PROBLEM:
Return every record exactly. Omit nothing.

Top of INPUT DATA

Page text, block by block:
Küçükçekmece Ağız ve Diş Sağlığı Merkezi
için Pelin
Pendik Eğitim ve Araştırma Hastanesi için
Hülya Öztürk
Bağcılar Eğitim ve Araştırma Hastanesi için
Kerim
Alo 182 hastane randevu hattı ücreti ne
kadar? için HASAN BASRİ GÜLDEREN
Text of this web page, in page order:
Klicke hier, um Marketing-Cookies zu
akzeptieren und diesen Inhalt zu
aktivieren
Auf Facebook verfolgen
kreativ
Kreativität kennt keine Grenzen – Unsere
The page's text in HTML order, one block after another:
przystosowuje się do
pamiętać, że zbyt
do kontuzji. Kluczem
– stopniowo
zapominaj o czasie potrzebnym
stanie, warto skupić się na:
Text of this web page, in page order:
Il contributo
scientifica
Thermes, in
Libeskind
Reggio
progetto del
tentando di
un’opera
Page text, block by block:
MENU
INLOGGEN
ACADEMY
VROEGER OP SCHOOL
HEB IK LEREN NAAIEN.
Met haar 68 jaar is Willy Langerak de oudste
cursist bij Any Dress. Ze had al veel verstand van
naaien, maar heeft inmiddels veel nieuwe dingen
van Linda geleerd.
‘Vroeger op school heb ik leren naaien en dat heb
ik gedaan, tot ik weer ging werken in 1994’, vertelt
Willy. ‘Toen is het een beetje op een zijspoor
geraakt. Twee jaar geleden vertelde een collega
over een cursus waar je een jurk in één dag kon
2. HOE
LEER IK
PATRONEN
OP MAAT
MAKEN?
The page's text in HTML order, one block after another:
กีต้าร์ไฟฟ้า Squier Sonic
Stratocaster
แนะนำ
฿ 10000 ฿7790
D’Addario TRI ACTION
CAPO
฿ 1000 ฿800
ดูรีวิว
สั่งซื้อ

Bottom of INPUT DATA

TASK ANSWER:
Page text, block by block:
Küçükçekmece Ağız ve Diş Sağlığı Merkezi
için Pelin
Pendik Eğitim ve Araştırma Hastanesi için
Hülya Öztürk
Bağcılar Eğitim ve Araştırma Hastanesi için
Kerim
Alo 182 hastane randevu hattı ücreti ne
kadar? için HASAN BASRİ GÜLDEREN
Text of this web page, in page order:
Klicke hier, um Marketing-Cookies zu
akzeptieren und diesen Inhalt zu
aktivieren
Auf Facebook verfolgen
kreativ
Kreativität kennt keine Grenzen – Unsere
The page's text in HTML order, one block after another:
przystosowuje się do
pamiętać, że zbyt
do kontuzji. Kluczem
– stopniowo
zapominaj o czasie potrzebnym
stanie, warto skupić się na:
Text of this web page, in page order:
Il contributo
scientifica
Thermes, in
Libeskind
Reggio
progetto del
tentando di
un’opera
Page text, block by block:
MENU
INLOGGEN
ACADEMY
VROEGER OP SCHOOL
HEB IK LEREN NAAIEN.
Met haar 68 jaar is Willy Langerak de oudste
cursist bij Any Dress. Ze had al veel verstand van
naaien, maar heeft inmiddels veel nieuwe dingen
van Linda geleerd.
‘Vroeger op school heb ik leren naaien en dat heb
ik gedaan, tot ik weer ging werken in 1994’, vertelt
Willy. ‘Toen is het een beetje op een zijspoor
geraakt. Twee jaar geleden vertelde een collega
over een cursus waar je een jurk in één dag kon
2. HOE
LEER IK
PATRONEN
OP MAAT
MAKEN?
The page's text in HTML order, one block after another:
กีต้าร์ไฟฟ้า Squier Sonic
Stratocaster
แนะนำ
฿ 10000 ฿7790
D’Addario TRI ACTION
CAPO
฿ 1000 ฿800
ดูรีวิว
สั่งซื้อ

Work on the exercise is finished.